Trotzdem ist die Darstellung insgesamt positiv und aufgeklärt. Auf jeden Fall hat für mich Manfred Theisen das Ziel erreicht: Ich hatte Spaß an einer sehr spannenden und gut geschriebenen Geschichte und habe über das beinhaltete Thema nachgedacht. 
Für mich eine gelungene Geschichte, die wichtige und aktuelle Themen beleuchtet und zielgruppengerecht aufbereitet. Von mir gibt es 5/5 Sterne. 



offizieller Klappentext

Fake News. Alternative Fakten.
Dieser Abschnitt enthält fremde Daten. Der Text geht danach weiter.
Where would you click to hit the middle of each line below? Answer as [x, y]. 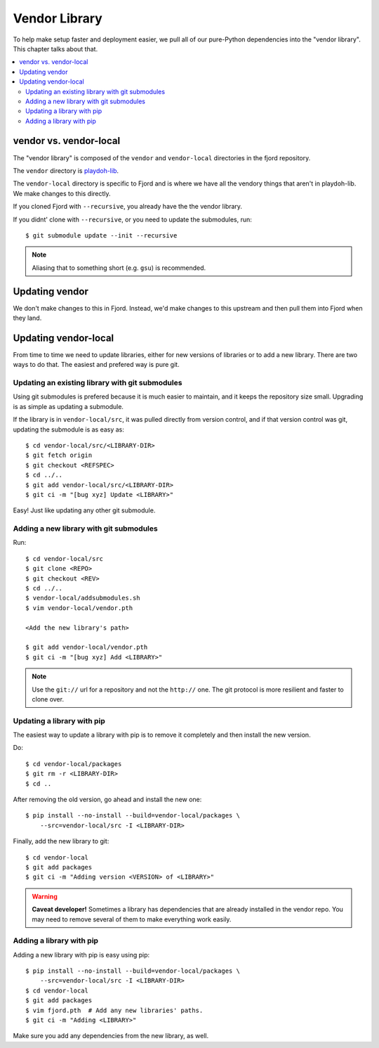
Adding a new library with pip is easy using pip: [81, 955]
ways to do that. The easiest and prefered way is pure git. [96, 365]
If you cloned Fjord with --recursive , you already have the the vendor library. [127, 207]
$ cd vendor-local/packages [74, 764]
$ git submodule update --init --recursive [101, 235]
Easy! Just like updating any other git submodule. [84, 510]
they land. [27, 318]
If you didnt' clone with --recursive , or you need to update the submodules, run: [133, 219]
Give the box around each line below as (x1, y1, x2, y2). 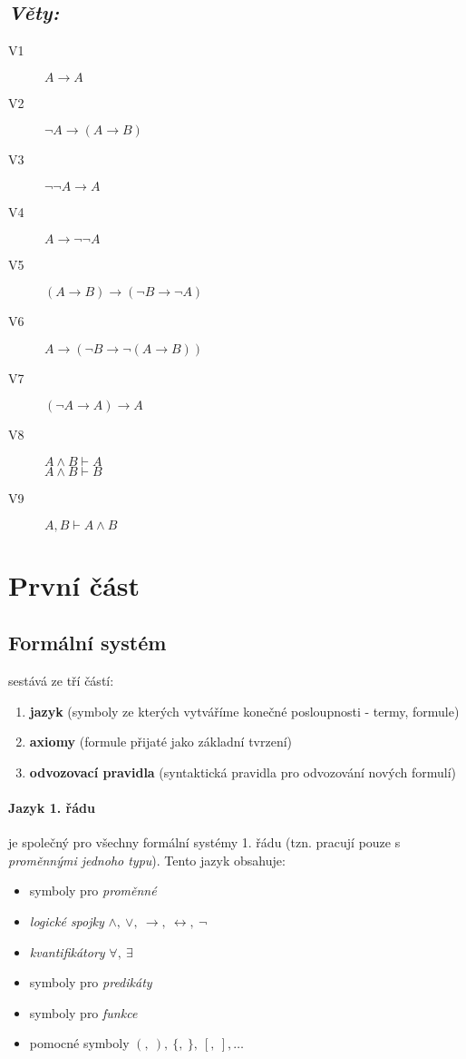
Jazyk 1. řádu (8, 798, 95, 817)
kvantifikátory (29, 942, 105, 961)
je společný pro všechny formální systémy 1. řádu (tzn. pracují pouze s (8, 833, 401, 852)
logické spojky (29, 912, 104, 931)
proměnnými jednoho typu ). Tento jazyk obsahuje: (8, 850, 286, 869)
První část (8, 566, 141, 603)
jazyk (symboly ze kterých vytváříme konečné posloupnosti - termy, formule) (29, 701, 460, 720)
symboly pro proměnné (29, 881, 157, 900)
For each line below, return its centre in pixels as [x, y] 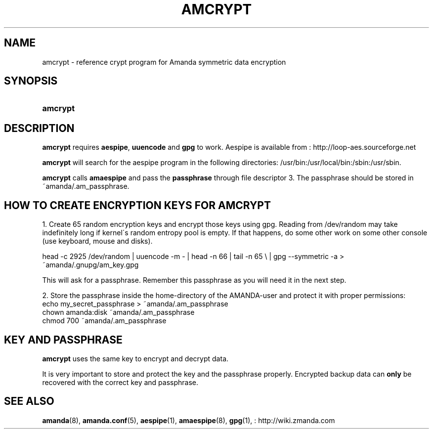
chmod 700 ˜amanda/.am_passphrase [104, 321]
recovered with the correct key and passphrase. [120, 382]
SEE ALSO [29, 401]
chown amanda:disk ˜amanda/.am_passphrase [118, 312]
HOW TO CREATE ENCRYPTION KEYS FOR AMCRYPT [137, 205]
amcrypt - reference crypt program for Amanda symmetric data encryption [164, 62]
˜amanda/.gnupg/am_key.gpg [90, 265]
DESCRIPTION [39, 128]
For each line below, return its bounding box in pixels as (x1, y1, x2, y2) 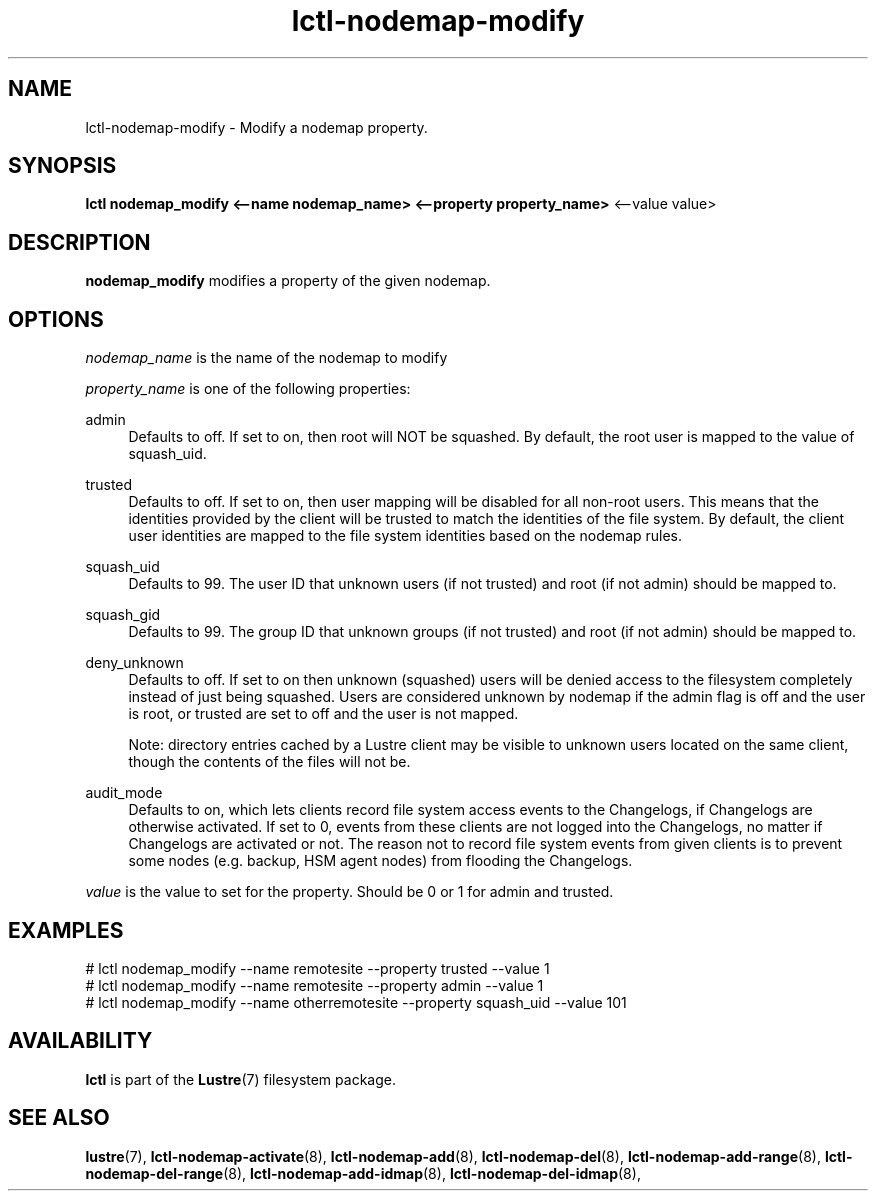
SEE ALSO (8, 1105, 110, 1131)
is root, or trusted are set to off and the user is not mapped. (128, 705, 519, 723)
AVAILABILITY (8, 1028, 153, 1054)
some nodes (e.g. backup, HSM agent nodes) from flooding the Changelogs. (128, 852, 633, 870)
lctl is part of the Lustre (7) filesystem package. (85, 1070, 396, 1088)
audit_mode (85, 784, 163, 802)
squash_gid (85, 606, 161, 624)
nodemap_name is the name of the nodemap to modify (85, 349, 448, 367)
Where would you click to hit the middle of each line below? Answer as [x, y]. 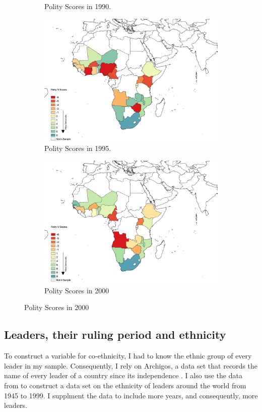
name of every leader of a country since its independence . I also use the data [123, 375]
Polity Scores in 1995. [78, 148]
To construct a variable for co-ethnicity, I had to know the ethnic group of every [128, 356]
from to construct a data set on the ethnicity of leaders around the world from [125, 385]
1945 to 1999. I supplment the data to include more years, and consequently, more [131, 395]
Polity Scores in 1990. [78, 6]
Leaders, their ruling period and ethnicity [115, 334]
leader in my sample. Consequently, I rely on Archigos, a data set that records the [131, 365]
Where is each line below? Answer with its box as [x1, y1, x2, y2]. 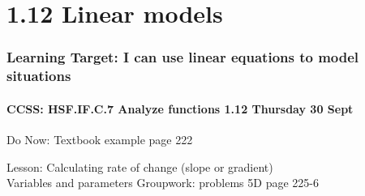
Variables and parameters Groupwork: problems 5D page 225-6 [6, 174, 319, 191]
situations [6, 66, 71, 86]
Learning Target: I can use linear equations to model [6, 47, 359, 67]
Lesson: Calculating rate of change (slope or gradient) [6, 158, 273, 175]
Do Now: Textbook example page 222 [6, 130, 193, 147]
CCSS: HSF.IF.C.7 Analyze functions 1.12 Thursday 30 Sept [6, 100, 354, 117]
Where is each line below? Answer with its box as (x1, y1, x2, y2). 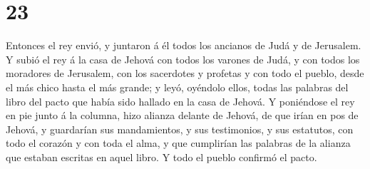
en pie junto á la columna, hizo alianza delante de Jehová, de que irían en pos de (6, 108, 359, 123)
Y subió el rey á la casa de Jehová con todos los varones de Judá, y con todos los (6, 51, 360, 66)
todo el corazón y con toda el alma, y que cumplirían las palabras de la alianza (6, 135, 351, 150)
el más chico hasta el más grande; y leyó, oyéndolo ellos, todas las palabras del (6, 79, 349, 94)
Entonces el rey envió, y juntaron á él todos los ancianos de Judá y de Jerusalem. (6, 38, 361, 53)
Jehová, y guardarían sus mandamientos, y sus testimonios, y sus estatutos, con (6, 121, 354, 136)
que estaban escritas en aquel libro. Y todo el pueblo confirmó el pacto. (6, 149, 317, 164)
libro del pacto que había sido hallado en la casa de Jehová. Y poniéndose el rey (6, 93, 355, 108)
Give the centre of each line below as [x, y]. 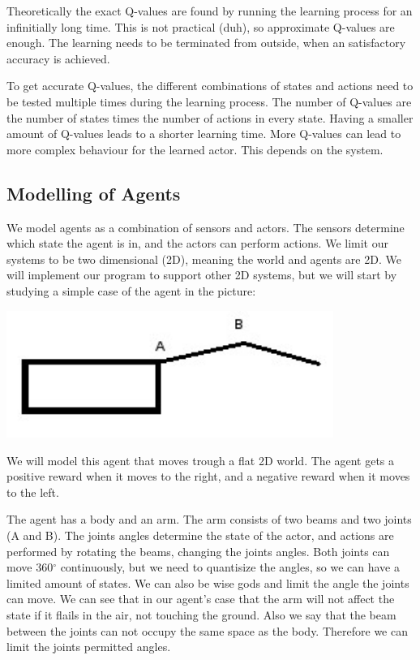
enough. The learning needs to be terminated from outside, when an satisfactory [206, 43]
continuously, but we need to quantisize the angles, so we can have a [230, 567]
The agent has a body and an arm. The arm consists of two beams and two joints [209, 519]
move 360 [30, 567]
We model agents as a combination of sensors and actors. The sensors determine [206, 227]
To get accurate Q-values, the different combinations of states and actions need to [210, 86]
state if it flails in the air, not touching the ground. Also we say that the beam [201, 614]
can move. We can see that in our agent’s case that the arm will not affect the [201, 599]
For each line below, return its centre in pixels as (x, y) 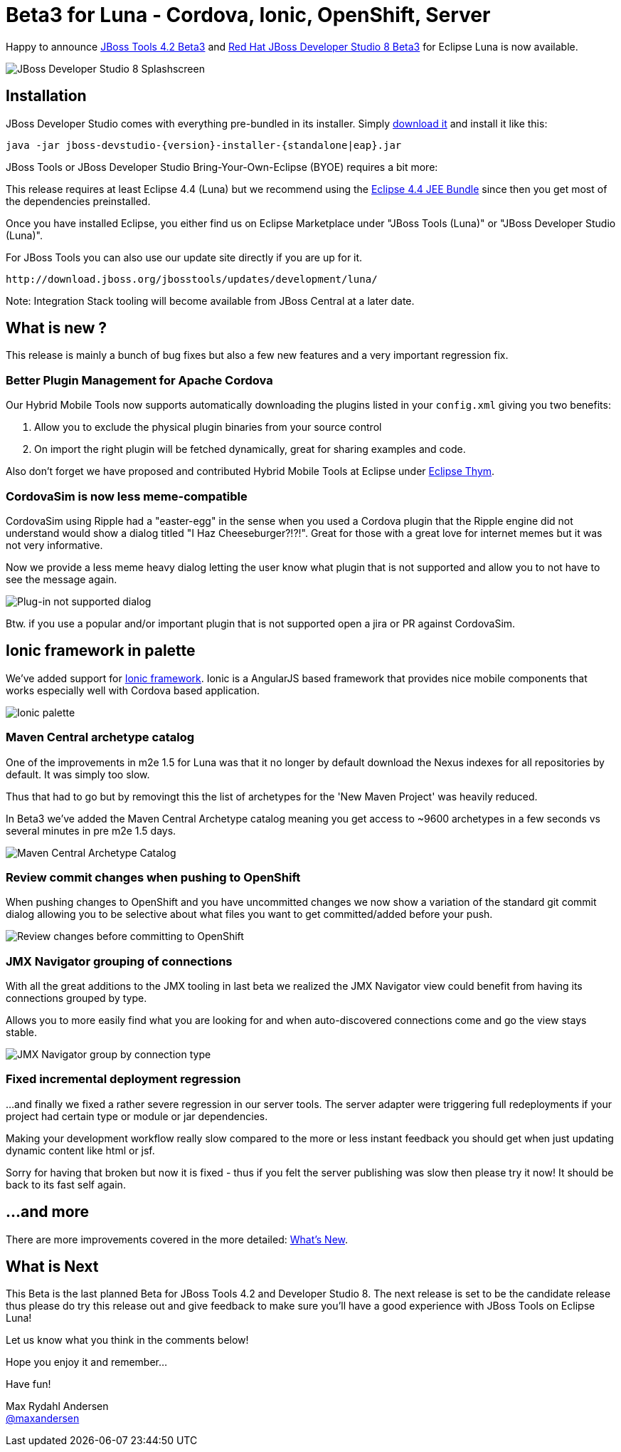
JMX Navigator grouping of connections (119, 961)
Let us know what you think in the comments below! (127, 1340)
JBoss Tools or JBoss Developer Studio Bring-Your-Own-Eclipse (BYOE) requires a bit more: (222, 167)
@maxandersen (43, 1419)
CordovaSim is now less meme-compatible (127, 496)
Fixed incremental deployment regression (123, 1079)
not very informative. (54, 545)
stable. (22, 1033)

Lügenpresse.
Auf seinem YouTube-Kanal Uncover deckt der 17-jährige Phoenix Fake News auf. Dabei wird er in den Fall „Alexander“ verwickelt. Der 6-Jährige verschwindet nach einer Geburtstagsfeier spurlos. Kurz darauf geht ein Video viral, das einen syrischen Flüchtling beschuldigt. Phoenix entlarvt das Video als Fake und wird mit einem riesigen Shitstorm konfrontiert. Als er der Spur zu einer russischen Trollfabrik folgt, ist aber nicht nur sein Online-Ruf in Gefahr.

Leonid sitzt gelangweilt in einer Trollfabrik in Estland, wo er tagtäglich Hate-Kommentare verfasst, um Stimmung gegen die deutsche Regierung und für Russland zu machen. Da kommt ihm der Fall des vermissten Alexander gerade recht. Wie praktisch, dass ein syrischer Flüchtling seinen Sohn von Alexanders Geburtstagsparty abgeholt hat. Suchen die Deutschen nicht immer nach einem Grund, um Flüchtlinge zum Sündenbock zu machen?
Nur ärgerlich, dass dieser nervige YouTuber von Uncover seine Pläne durchkreuzt. Aber Leonid weiß, wie man mit Störenfrieden umgeht. Und falls es ihm online nicht gelingt, kennt er offline noch ganz andere Methoden …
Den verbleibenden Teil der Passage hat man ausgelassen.